I love brands like Outland Denim who keep raising the bar on what it means to create responsible, sustainable fashion. They started out trying to solve one big problem, the trafficking of women in Cambodia, and have evolved over time to be leaders in sustainable denim innovation. They use certified organic cotton and low impact non-toxic dyes in all of their products, and they trace all of their suppliers to ensure the fair treatment of workers. They’re also transitioning their jeans to a leather-free, vegan patch made from jacron paper. That’s why we rate them 5 out of 5 for each impact area – people, planet, animals – and ‘Great’ overall.
Also inspiring are brands like London-based Mother of Pearl and New York’s Mara Hoffman which had very different beginnings, steeped in the world of luxury fashion, but have made bold commitments to transform their successful brands and convert to more sustainable practices. I think it’s important to acknowledge that sustainability is a process, and it’s tough for brands to navigate. We should celebrate progress when it’s due and support brands that are sharing their journey.
The science behind sustainability issues, and the industry’s understanding of them, is constantly evolving. To reflect this, Good On You’s rating methodology is always evolving too.
We just released an updated version of our rating system, which captures the most pressing, emerging issues in fashion today – including microplastics, which are shed from synthetic fibres and released into waterways, wreaking havoc on the environment.
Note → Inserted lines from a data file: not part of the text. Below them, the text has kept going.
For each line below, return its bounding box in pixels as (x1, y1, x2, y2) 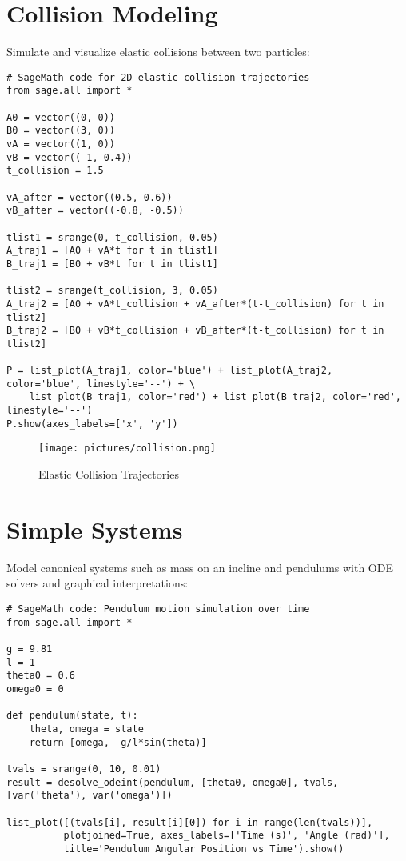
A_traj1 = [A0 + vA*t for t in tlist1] (6, 245, 218, 257)
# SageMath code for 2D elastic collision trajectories (6, 71, 310, 83)
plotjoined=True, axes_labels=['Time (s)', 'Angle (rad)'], (63, 830, 390, 842)
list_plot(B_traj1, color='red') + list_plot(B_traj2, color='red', (29, 391, 401, 403)
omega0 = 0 (6, 683, 64, 695)
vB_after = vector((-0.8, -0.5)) (6, 205, 184, 217)
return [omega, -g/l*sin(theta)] (29, 736, 207, 748)
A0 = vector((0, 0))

Leading brands are starting to address the issue through their own research and materials’ development and we now recognise this in our ratings.
This latest release also looks more closely at fashion’s impact on climate change, deforestation, modern slavery, gender equality and animal welfare, as well as how brands responded to the COVID-19 crisis. Fast fashion brands are now penalised for their wasteful business models, while innovations in the circular economy are further rewarded.
Up until now we’ve been focussed on scaling our ratings algorithms and building consumer trust in our brand. There are currently over 700,000 monthly users of Good On You, and this number is growing rapidly! So, we are ready to bring our solution to millions more.
We’re also now widely recognised as the industry standard for sustainability, and so we’re gearing up to work with more fashion retailers who want to leverage our credible ratings to connect with their own customers on these issues. Longer term we plan to expand to other consumer verticals, like beauty, where the issues are similar and consumers’ appetite for sustainable alternatives is just as strong.
Consumers have a huge role to play in driving better outcomes for our planet. It’s their spending power that ultimately incentivises business behaviour. With the power of consumer choice there’s a real opportunity to create a sustainable future in fashion, and beyond.